[Stored records]
========================
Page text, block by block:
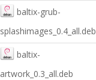
baltix-grub-
splashimages_0.4_all.deb
baltix-
artwork_0.3_all.deb
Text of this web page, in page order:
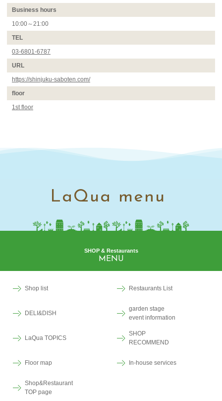
Business hours
10:00～21:00
TEL
03-6801-6787
URL
https://shinjuku-saboten.com/
floor
1st floor
LaQua menu
SHOP & Restaurants
MENU
Shop list Restaurants List
DELI&DISH
garden stage
event information
LaQua TOPICS
SHOP
RECOMMEND
Floor map In-house services
Shop&Restaurant
TOP page
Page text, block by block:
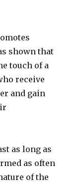
shown that
touch of a
receive
and gain
as long as
as often
of the
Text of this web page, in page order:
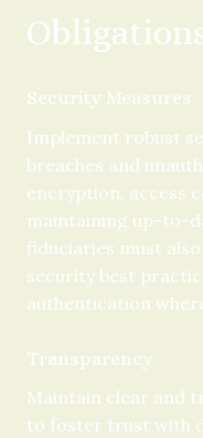
Security Measures
Implement robust
breaches and
encryption, access
maintaining up-to-
fiduciaries must
security best
authentication
Transparency
Maintain clear and
to foster trust with
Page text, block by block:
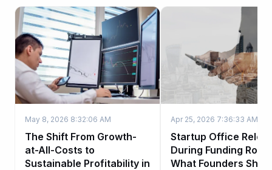
May 8, 2026 8:32:06 AM
The Shift From Growth-
at-All-Costs to
Sustainable Profitability in
Apr 25, 2026 7:36:33 AM
Startup Office
During Funding
What Founders
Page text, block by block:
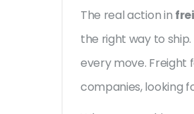
The real action in
the right way to
every move. Freight
companies, looking
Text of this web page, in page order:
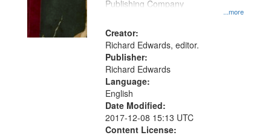
your
search
criteria
...more
Publishing Company
Creator:
Richard Edwards, editor.
Publisher:
Richard Edwards
Language:
English
Date Modified:
2017-12-08 15:13 UTC
Content License:
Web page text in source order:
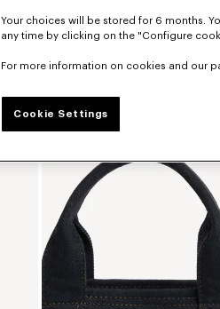
Your choices will be stored for 6 months.
any time by clicking on the "Configure
For more information on cookies and our
Cookie Settings
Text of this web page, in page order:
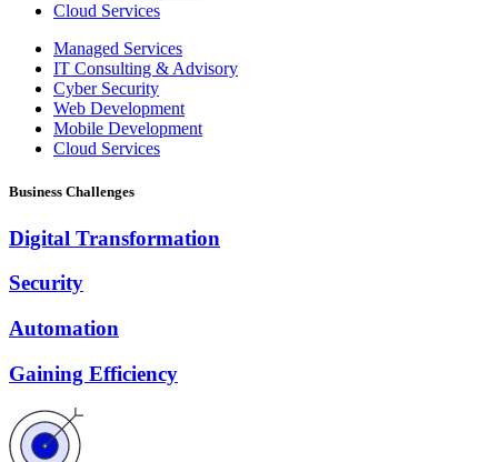
Cloud Services
Managed Services
IT Consulting & Advisory
Cyber Security
Web Development
Mobile Development
Cloud Services
Business Challenges
Digital Transformation
Security
Automation
Gaining Efficiency
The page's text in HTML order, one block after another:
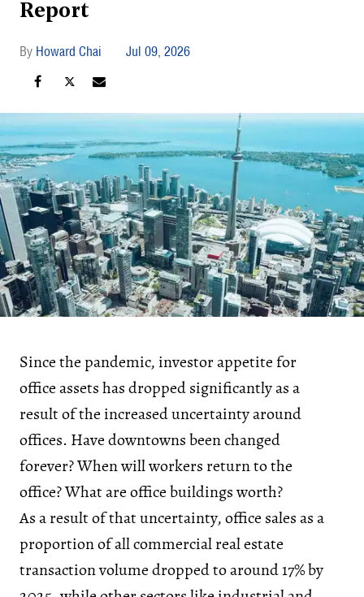
Report
Howard Chai Jul 09, 2026
Since the pandemic, investor appetite for
office assets has dropped significantly as a
result of the increased uncertainty around
offices. Have downtowns been changed
forever? When will workers return to the
office? What are office buildings worth?
As a result of that uncertainty, office sales as a
proportion of all commercial real estate
transaction volume dropped to around 17% by
========================
*DIRECTIONS*
Could you repeat every entry above exactly, with each picture omitted?

*RESPONSE AREA*
Page text, block by block:
baltix-grub-
splashimages_0.4_all.deb
baltix-
artwork_0.3_all.deb
Text of this web page, in page order:
Business hours
10:00～21:00
TEL
03-6801-6787
URL
https://shinjuku-saboten.com/
floor
1st floor
LaQua menu
SHOP & Restaurants
MENU
Shop list Restaurants List
DELI&DISH
garden stage
event information
LaQua TOPICS
SHOP
RECOMMEND
Floor map In-house services
Shop&Restaurant
TOP page
Page text, block by block:
shown that
touch of a
receive
and gain
as long as
as often
of the
Text of this web page, in page order:
Security Measures
Implement robust
breaches and
encryption, access
maintaining up-to-
fiduciaries must
security best
authentication
Transparency
Maintain clear and
to foster trust with
Page text, block by block:
May 8, 2026 8:32:06 AM
The Shift From Growth-
at-All-Costs to
Sustainable Profitability in
Apr 25, 2026 7:36:33 AM
Startup Office
During Funding
What Founders
Page text, block by block:
The real action in
the right way to
every move. Freight
companies, looking
Text of this web page, in page order:
your
search
criteria
...more
Publishing Company
Creator:
Richard Edwards, editor.
Publisher:
Richard Edwards
Language:
English
Date Modified:
2017-12-08 15:13 UTC
Content License:
Web page text in source order:
Your choices will be stored for 6 months.
any time by clicking on the "Configure
For more information on cookies and our
Cookie Settings
Text of this web page, in page order:
Cloud Services
Managed Services
IT Consulting & Advisory
Cyber Security
Web Development
Mobile Development
Cloud Services
Business Challenges
Digital Transformation
Security
Automation
Gaining Efficiency
The page's text in HTML order, one block after another:
Report
Howard Chai Jul 09, 2026
Since the pandemic, investor appetite for
office assets has dropped significantly as a
result of the increased uncertainty around
offices. Have downtowns been changed
forever? When will workers return to the
office? What are office buildings worth?
As a result of that uncertainty, office sales as a
proportion of all commercial real estate
transaction volume dropped to around 17% by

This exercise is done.